The proportion of cancer cases detected by lower cutpoints that would ever become clinically apparent is unknown; lower cut-points would label many more men as potentially having cancer. For example, lowering the PSA cut-point to 2.5 micrograms/L would more than double the number of U.S. men between 40 and 69 years of age with abnormal results.
Variations of PSA screening, including the use of age-adjusted PSA cut-points, free PSA, PSA density, PSA velocity, PSA slope, and PSA doubling time, have been proposed to improve detection of "clinically important" prostate cancer cases. However, no evidence suggests that any of these testing strategies improves health outcomes.
Suggestions for Practice
Given the uncertainties and controversy surrounding prostate cancer screening in men younger than age 75 years, a clinician should not order the PSA test without first discussing with the patient the potential but uncertain benefits and the known harms of prostate cancer screening and treatment. Men should be informed of the gaps in the evidence and should be assisted in considering their personal preferences before deciding whether to be tested.
Treatment
Because of the uncertainty about the benefits of treating prostate cancer detected by screening men younger than age 75 years, there is no consensus regarding optimal treatment. Current management strategies for localized prostate cancer include watchful waiting (observation with palliative treatment for symptoms only), active surveillance (periodic biochemical monitoring with conversion to curative treatment for signs of disease progression), radical prostatectomy, external-beam radiation therapy, and brachytherapy (or radioactive seed implantation therapy).

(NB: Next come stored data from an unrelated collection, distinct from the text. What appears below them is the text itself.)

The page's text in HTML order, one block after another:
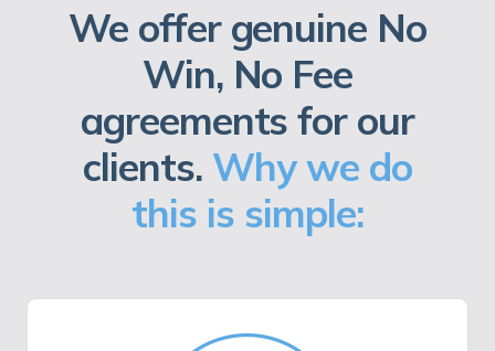
We offer genuine No
Win, No Fee
agreements for our
clients. Why we do
this is simple:
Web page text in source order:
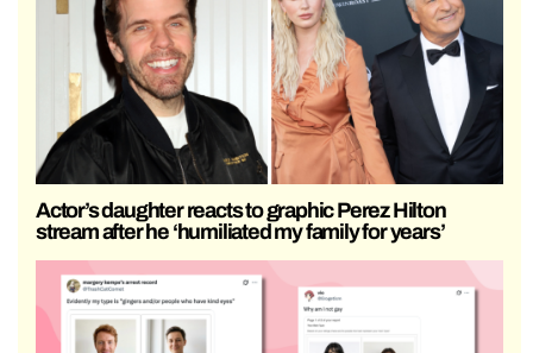
Actor’s daughter reacts to graphic Perez Hilton
stream after he ‘humiliated my family for years’
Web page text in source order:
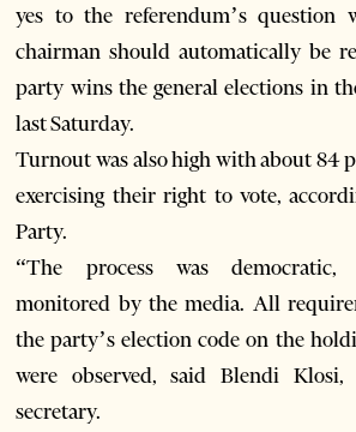
yes to the referendum’s question
chairman should automatically be
party wins the general elections in
last Saturday.
Turnout was also high with about 84
exercising their right to vote,
Party.
“The process was democratic,
monitored by the media. All
the party’s election code on the
were observed, said Blendi Klosi,
secretary.

If treatment for prostate cancer detected by screening improves health outcomes, the population most likely to benefit from screening will be men age 50 to 74 years. Even if prostate cancer screening is determined to be effective, the length of time required to experience a mortality benefit is greater than 10 years. Because a 75-year-old man has an average life expectancy of about 10 years, very few men age 75 years or older would experience a mortality benefit. Similarly, men younger than age 75 years who have chronic medical problems and a life expectancy of fewer than 10 years are also unlikely to benefit from screening and treatment.
Screening Intervals
The yield of screening in terms of cancer cases detected declines rapidly with repeated annual testing. If screening were to reduce deaths, PSA screening as infrequent as every 4 years could yield as much of a benefit as annual screening.
Definitions:
What the United States Preventive Services Task Force (USPSTF) Grades Mean and Suggestions for Practice
Grade |
Grade Definitions |
Suggestions for Practice |
A |
The USPSTF recommends the service. There is high certainty that the net benefit is substantial. |
Offer or provide this service. |
B |
The USPSTF recommends the service. There is high certainty that the net benefit is moderate or there is moderate certainty that the net benefit is moderate to substantial. |
Offer or provide this service. |
C |
The USPSTF recommends against routinely providing the service. There may be considerations that support providing the service in an individual patient. There is moderate or high certainty that the net benefit is small. |
Offer/provide this service only if there are other considerations in support of the offering/providing the service in an individual patient. |
D |
The USPSTF recommends against the service. There is moderate or high certainty that the service has no net benefit or that the harms outweigh the benefits. |
Discourage the use of this service. |
I
Statement
|
The USPSTF concludes that the current evidence is insufficient to assess the balance of benefits and harms of the service. Evidence is lacking, of poor quality or conflicting, and the balance of benefits and harms cannot be determined. |
Read "Clinical Considerations" section of USPSTF Recommendation Statement (see "Major Recommendations" field). If offered, patients should understand the uncertainty about the balance of benefits and harms. |
USPSTF Levels of Certainty Regarding Net Benefit
Definition: The U.S. Preventive Services Task Force defines certainty as "likelihood that the USPSTF assessment of the net benefit of a preventive service is correct." The net benefit is defined as benefit minus harm of the preventive service as implemented in a general, primary care population. The USPSTF assigns a certainty level based on the nature of the overall evidence available to assess the net benefit of a preventive service.
Level of Certainty |
Description |
High |
The available evidence usually includes consistent results from well-designed, well-conducted studies in representative primary care populations. These studies assess the effects of the preventive service on health outcomes. This conclusion is therefore unlikely to be strongly affected by the results of future studies. |
Moderate |
The available evidence is sufficient to determine the effects of the preventive service on health outcomes, but confidence in the estimate is constrained by factors such as:
- The number, size, or quality of individual studies
- Inconsistency of findings across individual studies
- Limited generalizability of findings to routine primary care practice
- Lack of coherence in the chain of evidence
As more information becomes available, the magnitude or direction of the observed effect could change, and this change may be large enough to alter the conclusion.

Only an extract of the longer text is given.